Deep Dive in to Virtualization & Cloud

VMware Cloud on AWS

VMware Cloud on AWS is an integrated cloud offering jointly developed by AWS and VMware delivering a highly scalable, secure and innovative service that allows organizations to seamlessly migrate and extend their on-premises VMware vSphere-based environments to the AWS Cloud running on next-generation Amazon Elastic Compute Cloud (Amazon EC2) bare metal infrastructure. VMware Cloud on AWS is ideal for enterprise IT infrastructure and operations organizations looking to migrate their on-premises vSphere-based workloads to the public cloud, consolidate and extend their data center capacities, and optimize, simplify and modernize their disaster recovery solutions.

VMware Cloud on AWS is a hybrid cloud service that runs the VMware software-defined data center (SDDC) stack in the AWS public cloud, enables the combination of a wide variety VMware tools and interfaces with the flexibility and power of the AWS cloud. AWS provides an elastic, bare metal infrastructure on top of which VMware positions its SDDC stack, which includes NSX, vSphere and vSAN. Customers can manage clusters in their own data centers and clusters running in VMware Cloud on AWS from the same interface in vCenter.

Computing – vSphere Cluster Configuration

At initial availability, the VMware Cloud on AWS base cluster configuration contains 2TB of memory and four hosts. Each host is configured with 512GB of memory and contains dual CPU sockets that are populated by a custom-built Intel Xeon Processor E5-2686 v4 CPU package. Each socket contains 18 cores running at 2.3GHz, resulting in a physical cluster core count of 144.

The VMware vSphere Distributed Resource Scheduler (vSphere DRS) cluster uses a default configuration the migration threshold is set to the default vSphere DRS level three to avoid excessive VMware vSphere vMotion operations. VMware creates and operates a separate resource pool to manage customer workloads. Customers have the option to create child resource pools but cannot configure cluster affinity rules at initial availability.

VMware vSphere High Availability (vSphere HA) provides high availability for VMs by leveraging hosts and resources of a cluster to reserve capacity so workloads can fail over in case of host failures. Hosts in the cluster are monitored; in the event of a failure, the VMs on a failed host are restarted on alternative hosts. Host failure remediation is the responsibility of VMware.

Storage – VMware vSAN

The SDDC cluster includes a vSAN all-flash array. At initial availability of VMware Cloud on AWS, each host is equipped with eight NVMe devices and a total of 10TB of raw capacity, not including the cache capacity of the vSAN datastore, for the VMs to consume. Within a VMware Cloud on AWS four-host cluster configuration, 40TB of raw capacity, comprising all 32 encrypted NVMe devices, is available for the VMs to consume. The management VMs consume .9 percent of the vSAN datastore capacity. If the cluster is expanded to 16 hosts, 160TB of raw capacity is available for the VMs to consume, along with 128 encrypted NVMe devices. For all cluster configurations, the usable VM storage capacity depends on the per-VM storage policy.

Each host contains eight NVMe devices distributed across two vSAN disk groups. Within a disk group, the write-caching tier leverages one NVMe device with 1.7TB of storage; the storage capacity tier leverages the other three NVMe devices with a combined 5.1TB of storage. Although default storage policy configuration settings are in place, users can configure their own storage policies to provide the appropriate protection level against host and component failure. The default storage policy setting for fault tolerance is RAID 1, but users can select RAID 5 or RAID 6 instead, depending on the number of hosts in the cluster. VMware monitors the health and performance of the vSAN datastore; therefore, vSAN Health Monitoring and vSAN Performance Service are not exposed to the end user.

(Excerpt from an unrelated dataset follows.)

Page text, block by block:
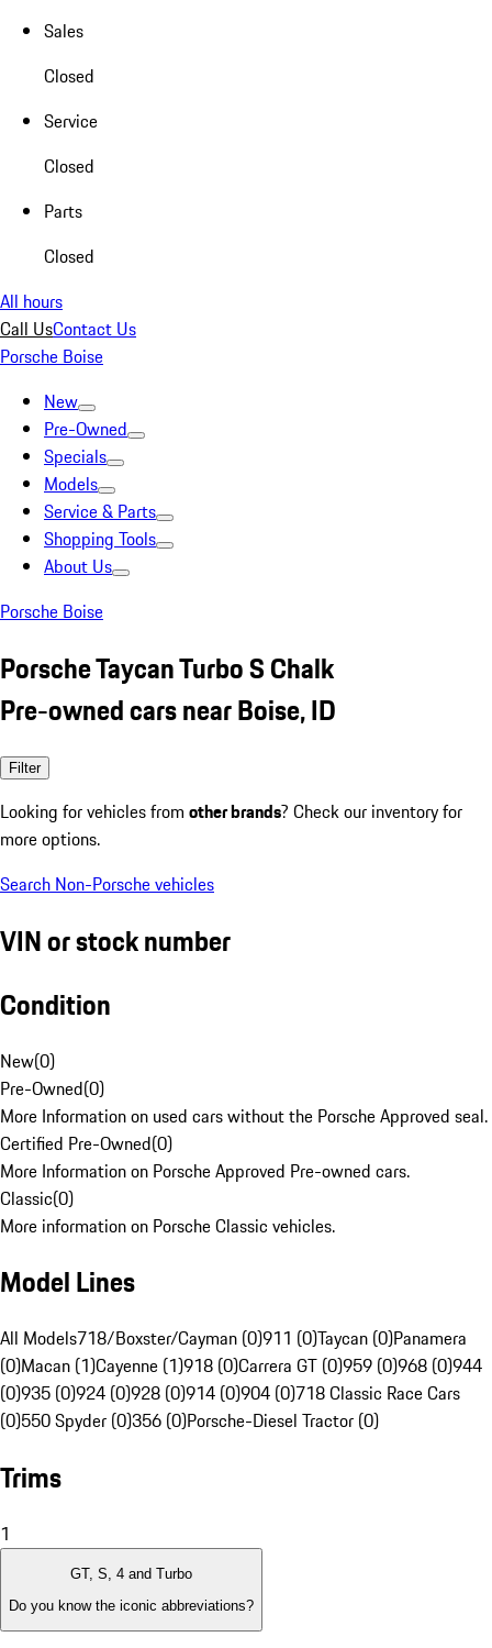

Datastore-level encryption with vSAN encryption, or VM-level encryption with vSphere VM encryption, is not available at initial availability of VMware Cloud on AWS. To provide data security, all local storage NVMe devices are encrypted at the firmware level by AWS. The encryption keys are managed by AWS and are not exposed to or controlled by VMware or VMware Cloud on AWS customers.

All VMs running inside the cloud SDDC consume storage capacity and leverage storage services from the vSAN datastore. Management workloads, and the workloads belonging to a single VMware Cloud on AWS customer, are located on the same vSAN cluster. However, the cloud SDDC introduces a new vSAN capability that provides two logical datastores instead of one. One of these datastores is used to store the management VMs; the other datastore is used for the customer VMs.

At initial availability, clusters are restricted to a single AWS region and availability zone (AZ). Failed hardware can be automatically detected, and automated remediation enables failed hosts to be automatically replaced by other cloud hosts and vSAN datastores to be automatically rebuilt—without user intervention.

Networking – VMware NSX

NSX is a key ingredient of VMware Cloud on AWS. It is not only optimized, along with vSphere, to work in the AWS environment, but it also provides all VM networking in VMware Cloud on AWS. NSX connects the VMware ESXi™ host and the abstract Amazon Virtual Private Cloud (VPC) networks. It enables ease of management by providing logical networks to VMs and automatically connecting new hosts to logical and VMkernel networks as clusters are scaled out. NSX is delivered using an “as a service” cloud model, and the version used in VMware Cloud on AWS provides compatibility between it and other vSphere products used on premises, such as vSphere vMotion.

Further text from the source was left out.